In this extremely beautiful valley the river is known as the Li Ch'u. It is an unnavigable stream containing a considerable body of water sometimes nearly 100 yards broad, but occasionally narrowed to 30. An easy walk through the most charming sylvan scenery brought us, a few miles beyond Wu, to a wooded glade, where—as the moon had already risen and there was no sign of a village—I decided to camp out. There is here an obo covered with the usual inscribed slates; and close by stands a square stone building with a wooden roof. This building serves as a kind of canopy for a ch'o-ten[225] (ch'orten), or small lamaist pyramid, which occupies the whole space inside. My sketch of this ch'orten, which is of a type very common in Tibetan lands, will convey an idea of its appearance.

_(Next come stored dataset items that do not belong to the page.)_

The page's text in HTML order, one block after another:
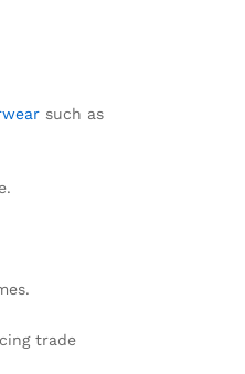
such as
trade
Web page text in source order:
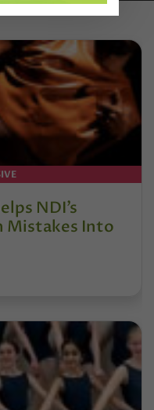
NDI’s
Mistakes Into
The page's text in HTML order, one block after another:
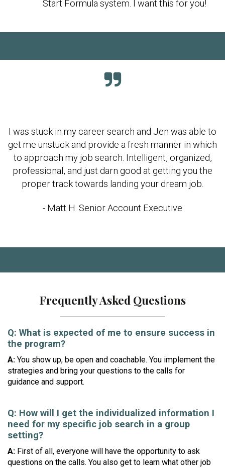
Start Formula system. I want this for you!
I was stuck in my career search and Jen was able to
get me unstuck and provide a fresh manner in which
to approach my job search. Intelligent, organized,
professional, and just darn good at getting you the
proper track towards landing your dream job.
- Matt H. Senior Account Executive
Frequently Asked Questions
Q: What is expected of me to ensure success in
the program?
A: You show up, be open and coachable. You implement the
strategies and bring your questions to the calls for
guidance and support.
Q: How will I get the individualized information I
need for my specific job search in a group
setting?
A: First of all, everyone will have the opportunity to ask
questions on the calls. You also get to learn what other job
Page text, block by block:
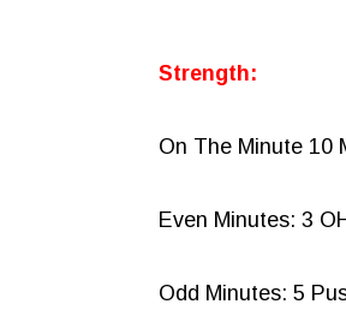
Strength:
On The Minute 10
Even Minutes: 3
Odd Minutes: 5
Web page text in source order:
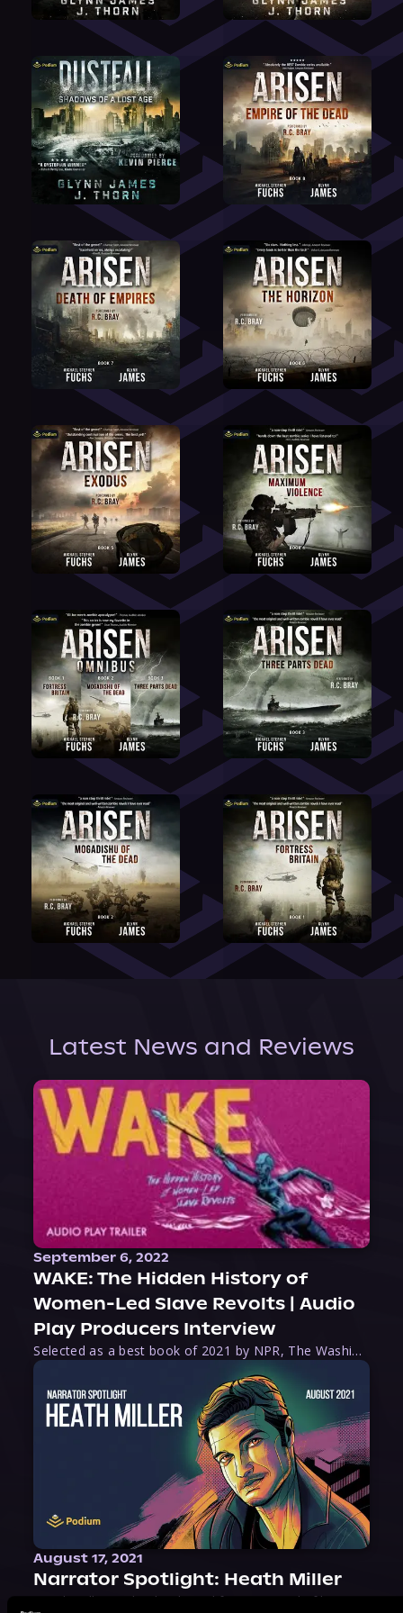
Latest News and Reviews
September 6, 2022
WAKE: The Hidden History of
Women-Led Slave Revolts | Audio
Play Producers Interview
Selected as a best book of 2021 by NPR, The Washington Post, Forbes, and Ms. Magazine, Wake is an imaginative tour-de-force that tells the powerful story of women-led slave revolts, and chronicles scholar Rebecca Hall’s efforts to uncover the truth about these women warriors who, until now, have been left out of the historical record. Originally published as part
August 17, 2021
Narrator Spotlight: Heath Miller
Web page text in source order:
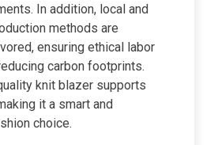
In addition, local and
methods are
ensuring ethical labor
carbon footprints.
knit blazer supports
it a smart and
choice.
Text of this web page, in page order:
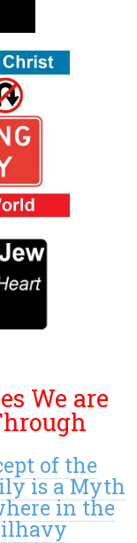
We are
of the
is a Myth
in the
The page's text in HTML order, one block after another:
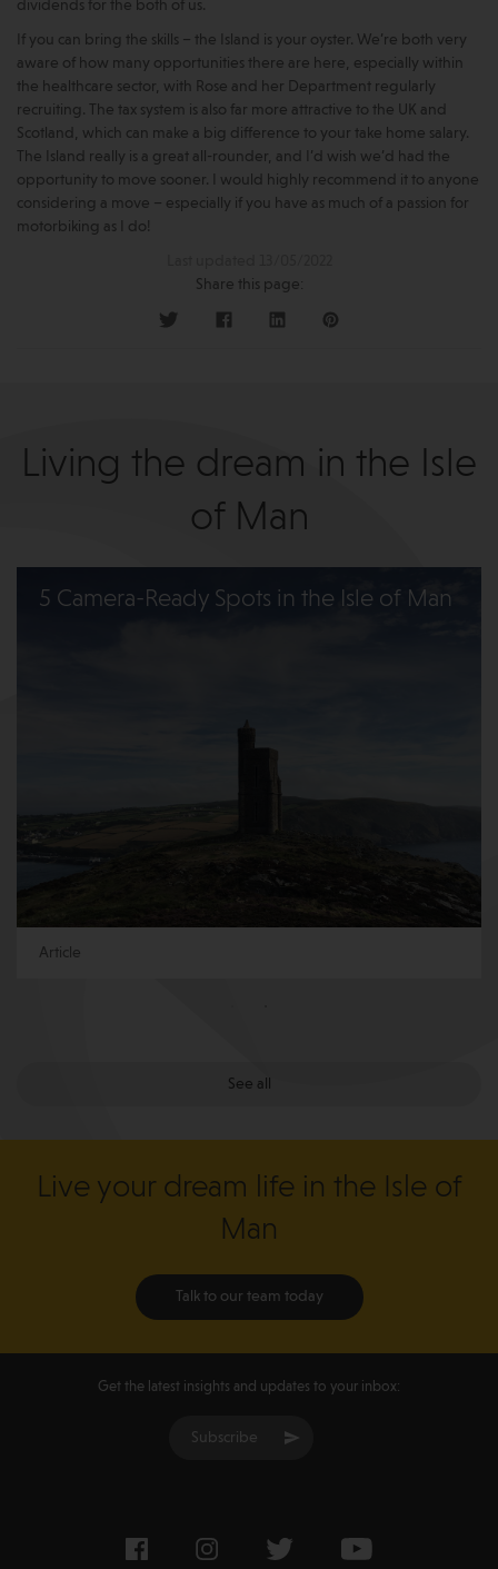
dividends for the both of us.
If you can bring the skills – the Island is your oyster. We’re both very
aware of how many opportunities there are here, especially within
the healthcare sector, with Rose and her Department regularly
recruiting. The tax system is also far more attractive to the UK and
Scotland, which can make a big difference to your take home salary.
The Island really is a great all-rounder, and I’d wish we’d had the
opportunity to move sooner. I would highly recommend it to anyone
considering a move – especially if you have as much of a passion for
motorbiking as I do!
Share this page:
Living the dream in the Isle
of Man
5 Camera-Ready Spots in the Isle of Man
Article
See all
Live your dream life in the Isle of
Man
Talk to our team today
Get the latest insights and updates to your inbox:
Subscribe
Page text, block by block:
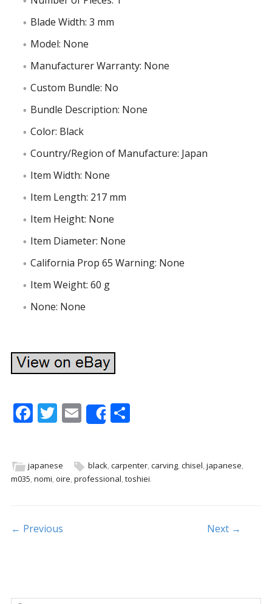
Blade Width: 3 mm
Model: None
Manufacturer Warranty: None
Custom Bundle: No
Bundle Description: None
Color: Black
Country/Region of Manufacture: Japan
Item Width: None
Item Length: 217 mm
Item Height: None
Item Diameter: None
California Prop 65 Warning: None
Item Weight: 60 g
None: None
F
b
o
k
T
er
E
m
l
Share
S
e
japanese black,carpenter,carving,chisel,japanese,
m035 nomi oire professional toshiei.
Post navigation
← Previous Next →
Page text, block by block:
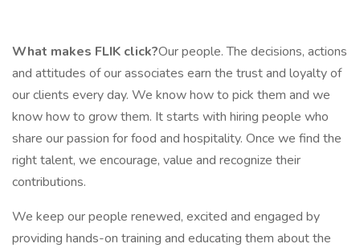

The stone canopy—a plain, unpretentious building[226]—faces the south-east. It has four doorways, one on each side. The ch'orten itself is of stone, covered with plaster, and whitewashed, and stands about 20 feet high.

TIBETAN CH'ORTEN

Rockhill, describing similar structures met with elsewhere, remarks that the word "ch'orten" means "offering-holder." "Great numbers" he says "are built in the vicinity of lamaseries, and serve to point out the roads leading to them. They are also something like the stations in the Catholic 'Path of the Cross,' as pilgrims, when journeying to a shrine, perform prostrations before each ch'orten met on the way thither."[227] Colonel Waddell has an interesting note to explain the symbolical character of this type of building. He says that ch'ortens are "symbolic of the five elements into which a body is resolved upon death: thus ... the lowest section, a solid rectangular block, typifies the solidity of the earth; above it water is represented by a globe; fire by a triangular tongue; air by a crescent—the inverted vault of the sky; and ether by an acuminated circle, the tapering into space."[228] The Tibetan ch'ortens may thus be regarded either as the tombstones of dead lamas or as chambers for preserving the relics of Buddhist saints. In the latter case they are analogous to the far more imposing pagodas of China or the dagobas of Burma and of Anuradhapura in Ceylon.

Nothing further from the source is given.